Und doch ist die Ausgangslage auch für das Regierungslager nicht vollkommen hoffnungslos: Tatsächlich hatte die scheidende Vizepräsidentin Cristina Kirchner schon vor ein paar Monaten in einem Interview die jetzige Aufteilung in drei politische Lager für möglich gehalten und das Regierungslager angefeuert, die Stichwahl zu erreichen, um überhaupt eine Chance zu haben. Es gehe im ersten Wahlgang daher vor allem darum, ein dafür notwendiges Minimum an Wähler*innen zu mobilisieren, mit einer klaren und positiven Botschaft. Das dürfte tatsächlich jetzt die Mammutaufgabe für das Regierungslager sein. Spät, aber doch noch am Wahlabend formulierte der Präsidentschaftskandidat des Regierungslagers und jetzige Wirtschaftsminister Massa denn erstmalig in aller Deutlichkeit an das eigene Wähler*innenpotential, was jetzt für die Argentinier*innen auf dem Spiel stehe: Eine unbegrenzte Öffnung der Importe versus eine Verteidigung der nationalen Industrie, gebührenpflichtige Privat-Unis versus freie und kostenlose Universitäten, eine Rückkehr zur privaten Altersvorsorge oder weiterhin kostenlose Medikamente und Rentenerhöhungen, ein Arbeitsmarkt mit weniger oder mehr Rechten. Ob diese Zuspitzung das notwendige Minimum an Stimmen für einen Einzug des Peronismus in die Stichwahl mobilisieren kann, wird auch davon abhängen, ob sich das Regierungslager tatsächlich einig und zugleich offen für ein breiteres Bündnis in die Gesellschaft hinein zeigen kann. Dafür standen die Aussichten bislang nicht sonderlich gut.
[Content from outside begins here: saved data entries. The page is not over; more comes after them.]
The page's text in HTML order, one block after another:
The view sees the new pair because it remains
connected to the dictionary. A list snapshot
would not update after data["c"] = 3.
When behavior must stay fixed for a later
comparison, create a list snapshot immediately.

Das Eindringen radikaler Kräfte scheint unaufhaltbar
Was wohl in allen Szenarien künftiger Regierungskonstellationen auf der Strecke bleiben wird, ist eine kohärente Strategie und ein Einstieg in eine sozial-ökologische Transformation. Zu kritisch bleibt die Situation um die Rückzahlung der Kredite und die Reduzierung des Haushaltsdefizits, um auf die Devisen aus Agrar-, Bergbau- sowie Gas- und Erdölproduktion und -exporten verzichten zu können. Eher steht zu erwarten, dass jede mögliche Regierung, ob nun in privatisierter Träger- und Eigentümerschaft oder unter stärkerer staatlicher Intervention, diese Sektoren massiv und ohne Rücksicht auf soziale und ökologische Folgen ausbauen und fördern wird. Zwei der drei zukünftigen Regierungsoptionen haben auch schon angekündigt, mögliche Proteste in diesem und anderen Zusammenhängen, wie zuletzt in Jujuy gegen die Lithium-Bergbau-Vorhaben und Verfassungsänderung, mit aller Härte niederzuschlagen. So bleibt nur die Hoffnung, dass sich die rechtsstaatlichen und demokratischen Institutionen Argentiniens resilient zeigen gegen die Auswirkungen eines unaufhaltbaren Eindringens radikaler Kräfte auf die politische Bühne, die sich schon jetzt ohne eine Beteiligung an Regierungsverantwortung zeigen.